■ **WHAT YOU WILL DO**: Since pictures are not wanted in the copy, output only the rest of each record exactly.
*** INFORMATION GIVEN
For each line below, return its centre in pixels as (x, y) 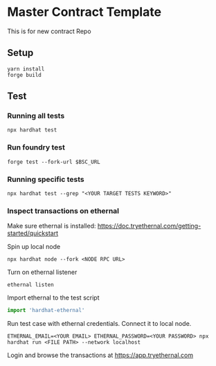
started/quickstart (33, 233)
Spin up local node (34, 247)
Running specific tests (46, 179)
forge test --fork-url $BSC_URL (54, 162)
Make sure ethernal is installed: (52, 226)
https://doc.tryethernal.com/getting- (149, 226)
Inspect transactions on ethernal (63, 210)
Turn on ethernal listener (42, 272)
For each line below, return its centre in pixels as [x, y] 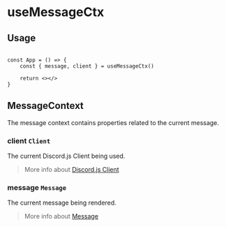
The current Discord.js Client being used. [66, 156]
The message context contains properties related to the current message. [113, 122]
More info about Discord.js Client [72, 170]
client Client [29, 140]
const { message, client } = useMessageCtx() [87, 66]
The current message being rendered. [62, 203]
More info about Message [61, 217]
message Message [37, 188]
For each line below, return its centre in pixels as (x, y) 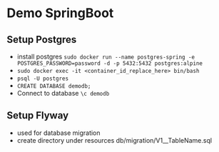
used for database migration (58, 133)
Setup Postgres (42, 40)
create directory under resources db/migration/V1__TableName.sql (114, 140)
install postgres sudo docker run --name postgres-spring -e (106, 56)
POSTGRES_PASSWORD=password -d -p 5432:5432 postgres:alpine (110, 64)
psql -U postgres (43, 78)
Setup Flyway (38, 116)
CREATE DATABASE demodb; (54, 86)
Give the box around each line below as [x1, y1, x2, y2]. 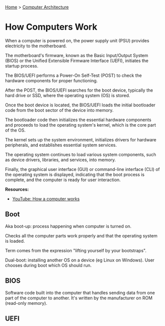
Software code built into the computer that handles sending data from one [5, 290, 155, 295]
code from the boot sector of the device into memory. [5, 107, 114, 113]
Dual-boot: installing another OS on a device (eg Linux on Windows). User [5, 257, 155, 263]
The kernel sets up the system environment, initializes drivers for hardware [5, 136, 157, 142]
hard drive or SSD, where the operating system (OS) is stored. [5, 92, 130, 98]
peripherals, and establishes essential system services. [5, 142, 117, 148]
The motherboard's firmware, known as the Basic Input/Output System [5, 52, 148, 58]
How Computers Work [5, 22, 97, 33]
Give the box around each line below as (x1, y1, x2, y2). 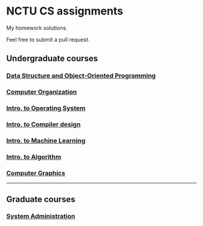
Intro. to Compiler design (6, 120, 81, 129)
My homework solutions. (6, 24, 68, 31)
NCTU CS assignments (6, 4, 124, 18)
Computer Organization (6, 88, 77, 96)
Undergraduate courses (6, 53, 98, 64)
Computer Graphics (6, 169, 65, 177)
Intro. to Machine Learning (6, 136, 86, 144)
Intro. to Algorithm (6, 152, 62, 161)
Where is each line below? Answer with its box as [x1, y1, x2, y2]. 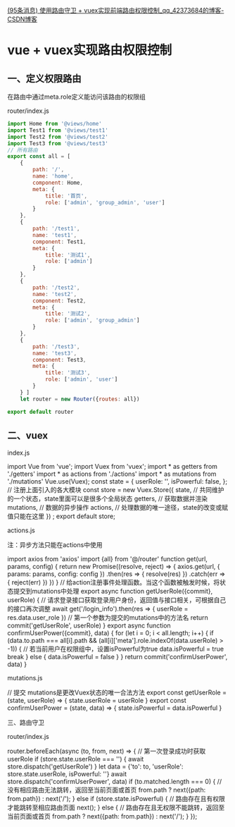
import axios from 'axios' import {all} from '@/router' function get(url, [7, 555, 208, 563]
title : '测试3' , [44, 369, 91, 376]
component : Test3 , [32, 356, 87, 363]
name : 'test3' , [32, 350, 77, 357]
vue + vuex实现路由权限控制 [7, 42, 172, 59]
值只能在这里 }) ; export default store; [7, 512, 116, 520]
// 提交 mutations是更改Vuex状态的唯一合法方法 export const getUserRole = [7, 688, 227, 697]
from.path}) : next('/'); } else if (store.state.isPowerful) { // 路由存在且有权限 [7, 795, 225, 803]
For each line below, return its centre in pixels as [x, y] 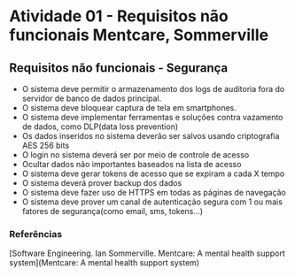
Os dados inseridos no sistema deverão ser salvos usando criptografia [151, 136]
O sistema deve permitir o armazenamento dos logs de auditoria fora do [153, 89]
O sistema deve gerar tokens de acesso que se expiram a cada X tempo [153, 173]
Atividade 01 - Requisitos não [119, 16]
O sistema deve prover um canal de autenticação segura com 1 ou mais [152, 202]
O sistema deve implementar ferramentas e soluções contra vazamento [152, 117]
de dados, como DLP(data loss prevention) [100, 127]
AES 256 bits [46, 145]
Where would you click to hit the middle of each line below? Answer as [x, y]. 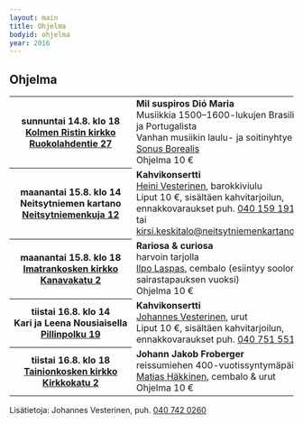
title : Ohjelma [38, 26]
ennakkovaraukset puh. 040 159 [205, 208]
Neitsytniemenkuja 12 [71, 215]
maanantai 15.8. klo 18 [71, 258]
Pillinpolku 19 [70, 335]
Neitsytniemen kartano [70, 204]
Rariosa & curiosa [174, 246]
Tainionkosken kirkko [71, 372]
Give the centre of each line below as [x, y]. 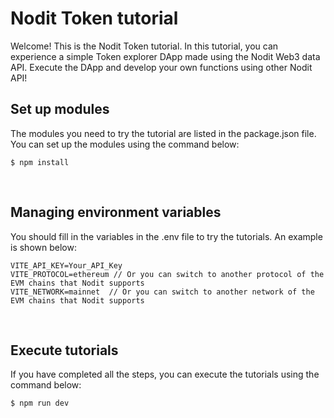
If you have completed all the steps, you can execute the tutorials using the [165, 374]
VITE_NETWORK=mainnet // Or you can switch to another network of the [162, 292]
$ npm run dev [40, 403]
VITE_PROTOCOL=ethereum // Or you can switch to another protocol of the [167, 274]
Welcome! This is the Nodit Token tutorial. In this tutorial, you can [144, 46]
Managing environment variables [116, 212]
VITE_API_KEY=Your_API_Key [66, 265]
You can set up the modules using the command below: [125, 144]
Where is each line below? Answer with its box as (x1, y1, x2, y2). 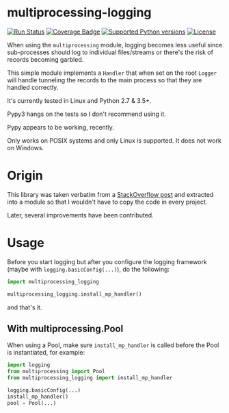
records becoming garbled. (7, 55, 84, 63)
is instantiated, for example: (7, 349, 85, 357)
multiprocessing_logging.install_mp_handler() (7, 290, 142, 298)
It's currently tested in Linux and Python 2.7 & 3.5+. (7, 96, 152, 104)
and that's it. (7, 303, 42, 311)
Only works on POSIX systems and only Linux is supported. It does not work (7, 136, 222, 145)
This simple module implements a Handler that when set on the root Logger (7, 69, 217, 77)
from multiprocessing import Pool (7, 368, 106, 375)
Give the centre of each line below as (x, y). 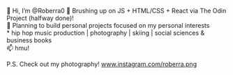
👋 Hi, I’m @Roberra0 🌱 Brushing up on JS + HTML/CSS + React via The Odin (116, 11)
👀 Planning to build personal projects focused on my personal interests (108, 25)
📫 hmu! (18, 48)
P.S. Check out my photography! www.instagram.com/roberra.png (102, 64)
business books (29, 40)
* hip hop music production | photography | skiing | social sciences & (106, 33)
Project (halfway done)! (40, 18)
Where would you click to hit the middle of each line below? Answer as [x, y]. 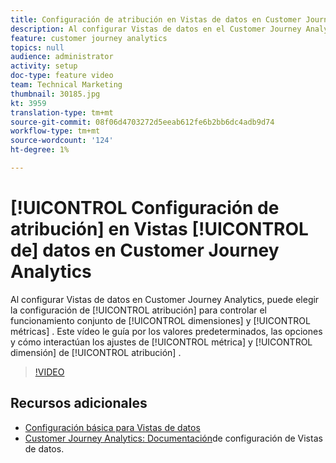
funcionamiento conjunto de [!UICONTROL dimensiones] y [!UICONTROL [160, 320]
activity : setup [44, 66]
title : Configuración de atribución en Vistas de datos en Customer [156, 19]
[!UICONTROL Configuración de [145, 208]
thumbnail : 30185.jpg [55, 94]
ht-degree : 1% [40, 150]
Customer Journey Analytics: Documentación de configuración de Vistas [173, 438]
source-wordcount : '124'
******
■ **WRITTEN ANSWER**:
For each line below, return its centre in pixels as (x, y) 
started/quickstart (33, 233)
Spin up local node (34, 247)
Running specific tests (46, 179)
forge test --fork-url $BSC_URL (54, 162)
Make sure ethernal is installed: (52, 226)
https://doc.tryethernal.com/getting- (149, 226)
Inspect transactions on ethernal (63, 210)
Turn on ethernal listener (42, 272)
For each line below, return its centre in pixels as [x, y] 
The current Discord.js Client being used. [66, 156]
The message context contains properties related to the current message. [113, 122]
More info about Discord.js Client [72, 170]
client Client [29, 140]
const { message, client } = useMessageCtx() [87, 66]
The current message being rendered. [62, 203]
More info about Message [61, 217]
message Message [37, 188]
For each line below, return its centre in pixels as (x, y) 
used for database migration (58, 133)
Setup Postgres (42, 40)
create directory under resources db/migration/V1__TableName.sql (114, 140)
install postgres sudo docker run --name postgres-spring -e (106, 56)
POSTGRES_PASSWORD=password -d -p 5432:5432 postgres:alpine (110, 64)
psql -U postgres (43, 78)
Setup Flyway (38, 116)
CREATE DATABASE demodb; (54, 86)
Give the box around each line below as [x1, y1, x2, y2]. 
Software code built into the computer that handles sending data from one [5, 290, 155, 295]
code from the boot sector of the device into memory. [5, 107, 114, 113]
Dual-boot: installing another OS on a device (eg Linux on Windows). User [5, 257, 155, 263]
The kernel sets up the system environment, initializes drivers for hardware [5, 136, 157, 142]
hard drive or SSD, where the operating system (OS) is stored. [5, 92, 130, 98]
peripherals, and establishes essential system services. [5, 142, 117, 148]
The motherboard's firmware, known as the Basic Input/Output System [5, 52, 148, 58]
How Computers Work [5, 22, 97, 33]
Give the box around each line below as (x1, y1, x2, y2). 
Intro. to Compiler design (6, 120, 81, 129)
My homework solutions. (6, 24, 68, 31)
NCTU CS assignments (6, 4, 124, 18)
Computer Organization (6, 88, 77, 96)
Undergraduate courses (6, 53, 98, 64)
Computer Graphics (6, 169, 65, 177)
Intro. to Machine Learning (6, 136, 86, 144)
Intro. to Algorithm (6, 152, 62, 161)
Where is each line below? Answer with its box as [x1, y1, x2, y2]. 
import axios from 'axios' import {all} from '@/router' function get(url, [7, 555, 208, 563]
title : '测试3' , [44, 369, 91, 376]
component : Test3 , [32, 356, 87, 363]
name : 'test3' , [32, 350, 77, 357]
vue + vuex实现路由权限控制 [7, 42, 172, 59]
值只能在这里 }) ; export default store; [7, 512, 116, 520]
// 提交 mutations是更改Vuex状态的唯一合法方法 export const getUserRole = [7, 688, 227, 697]
from.path}) : next('/'); } else if (store.state.isPowerful) { // 路由存在且有权限 [7, 795, 225, 803]
For each line below, return its centre in pixels as [x, y] 
Os dados inseridos no sistema deverão ser salvos usando criptografia [151, 136]
O sistema deve permitir o armazenamento dos logs de auditoria fora do [153, 89]
O sistema deve gerar tokens de acesso que se expiram a cada X tempo [153, 173]
Atividade 01 - Requisitos não [119, 16]
O sistema deve prover um canal de autenticação segura com 1 ou mais [152, 202]
O sistema deve implementar ferramentas e soluções contra vazamento [152, 117]
de dados, como DLP(data loss prevention) [100, 127]
AES 256 bits [46, 145]
Where would you click to hit the middle of each line below? Answer as [x, y]. 
title : Ohjelma [38, 26]
ennakkovaraukset puh. 040 159 [205, 208]
Neitsytniemenkuja 12 [71, 215]
maanantai 15.8. klo 18 [71, 258]
Pillinpolku 19 [70, 335]
Neitsytniemen kartano [70, 204]
Rariosa & curiosa [174, 246]
Tainionkosken kirkko [71, 372]
Give the centre of each line below as [x, y]. 
If you have completed all the steps, you can execute the tutorials using the [165, 374]
VITE_NETWORK=mainnet // Or you can switch to another network of the [162, 292]
$ npm run dev [40, 403]
VITE_PROTOCOL=ethereum // Or you can switch to another protocol of the [167, 274]
Welcome! This is the Nodit Token tutorial. In this tutorial, you can [144, 46]
Managing environment variables [116, 212]
VITE_API_KEY=Your_API_Key [66, 265]
You can set up the modules using the command below: [125, 144]
Where is each line below? Answer with its box as (x1, y1, x2, y2). 
records becoming garbled. (7, 55, 84, 63)
is instantiated, for example: (7, 349, 85, 357)
multiprocessing_logging.install_mp_handler() (7, 290, 142, 298)
It's currently tested in Linux and Python 2.7 & 3.5+. (7, 96, 152, 104)
and that's it. (7, 303, 42, 311)
Only works on POSIX systems and only Linux is supported. It does not work (7, 136, 222, 145)
This simple module implements a Handler that when set on the root Logger (7, 69, 217, 77)
from multiprocessing import Pool (7, 368, 106, 375)
Give the centre of each line below as (x, y). 
👋 Hi, I’m @Roberra0 🌱 Brushing up on JS + HTML/CSS + React via The Odin (116, 11)
👀 Planning to build personal projects focused on my personal interests (108, 25)
📫 hmu! (18, 48)
P.S. Check out my photography! www.instagram.com/roberra.png (102, 64)
business books (29, 40)
* hip hop music production | photography | skiing | social sciences & (106, 33)
Project (halfway done)! (40, 18)
Where would you click to hit the middle of each line below? Answer as [x, y]. 
funcionamiento conjunto de [!UICONTROL dimensiones] y [!UICONTROL [160, 320]
activity : setup [44, 66]
title : Configuración de atribución en Vistas de datos en Customer [156, 19]
[!UICONTROL Configuración de [145, 208]
thumbnail : 30185.jpg [55, 94]
ht-degree : 1% [40, 150]
Customer Journey Analytics: Documentación de configuración de Vistas [173, 438]
source-wordcount : '124'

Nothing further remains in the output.